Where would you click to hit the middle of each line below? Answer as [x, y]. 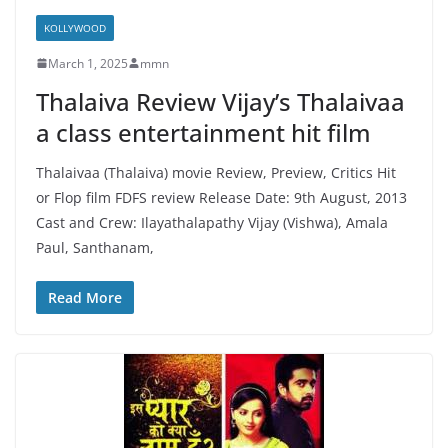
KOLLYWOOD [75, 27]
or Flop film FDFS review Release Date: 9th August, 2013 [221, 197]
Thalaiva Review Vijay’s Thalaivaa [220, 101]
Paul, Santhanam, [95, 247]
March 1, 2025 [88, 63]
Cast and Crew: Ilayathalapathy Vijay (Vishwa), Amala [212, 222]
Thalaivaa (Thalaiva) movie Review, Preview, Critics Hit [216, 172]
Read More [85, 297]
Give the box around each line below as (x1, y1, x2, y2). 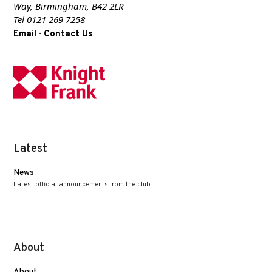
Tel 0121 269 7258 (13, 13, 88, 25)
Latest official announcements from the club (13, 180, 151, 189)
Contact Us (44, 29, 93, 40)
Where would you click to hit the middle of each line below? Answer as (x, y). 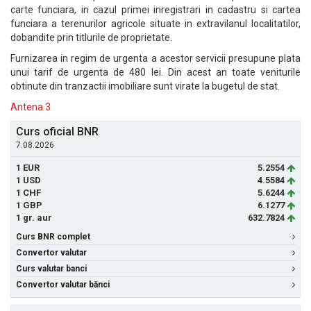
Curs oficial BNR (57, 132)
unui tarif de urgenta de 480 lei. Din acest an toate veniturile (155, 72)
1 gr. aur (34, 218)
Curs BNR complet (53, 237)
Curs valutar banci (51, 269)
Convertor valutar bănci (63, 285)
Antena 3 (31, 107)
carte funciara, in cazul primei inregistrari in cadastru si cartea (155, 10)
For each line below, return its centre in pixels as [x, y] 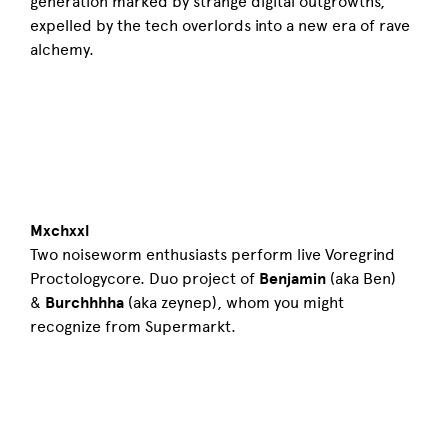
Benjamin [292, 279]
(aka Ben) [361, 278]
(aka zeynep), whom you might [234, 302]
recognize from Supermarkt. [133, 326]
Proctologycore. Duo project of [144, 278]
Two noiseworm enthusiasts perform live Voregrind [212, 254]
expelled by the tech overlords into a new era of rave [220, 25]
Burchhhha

* * *

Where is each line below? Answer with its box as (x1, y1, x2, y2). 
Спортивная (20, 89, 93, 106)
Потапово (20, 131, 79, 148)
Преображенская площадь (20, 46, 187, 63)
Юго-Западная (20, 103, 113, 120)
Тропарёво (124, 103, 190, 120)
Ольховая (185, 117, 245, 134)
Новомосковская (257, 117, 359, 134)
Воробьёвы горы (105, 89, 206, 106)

...

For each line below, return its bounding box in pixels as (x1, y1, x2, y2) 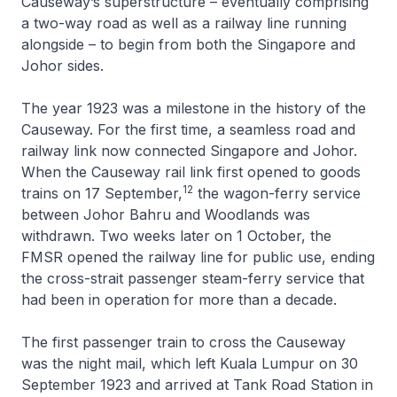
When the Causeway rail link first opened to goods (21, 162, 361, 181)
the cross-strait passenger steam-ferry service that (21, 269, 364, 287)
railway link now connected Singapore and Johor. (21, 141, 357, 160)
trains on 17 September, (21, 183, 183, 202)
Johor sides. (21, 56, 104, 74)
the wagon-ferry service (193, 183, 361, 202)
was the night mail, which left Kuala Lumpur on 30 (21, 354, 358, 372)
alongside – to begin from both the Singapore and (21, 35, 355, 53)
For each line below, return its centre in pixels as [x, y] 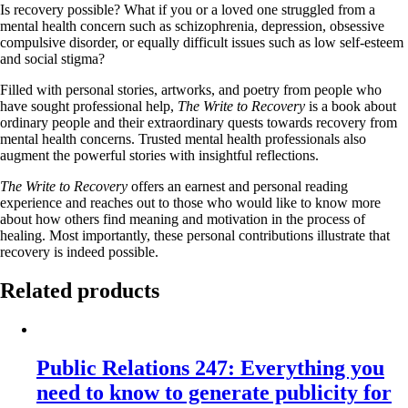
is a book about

→ **YOUR GOAL**
Filter the entries down to the lines with the word "Singapore" in them.

→ **TASK OUTPUT**
railway link now connected Singapore and Johor. (21, 141, 357, 160)
alongside – to begin from both the Singapore and (21, 35, 355, 53)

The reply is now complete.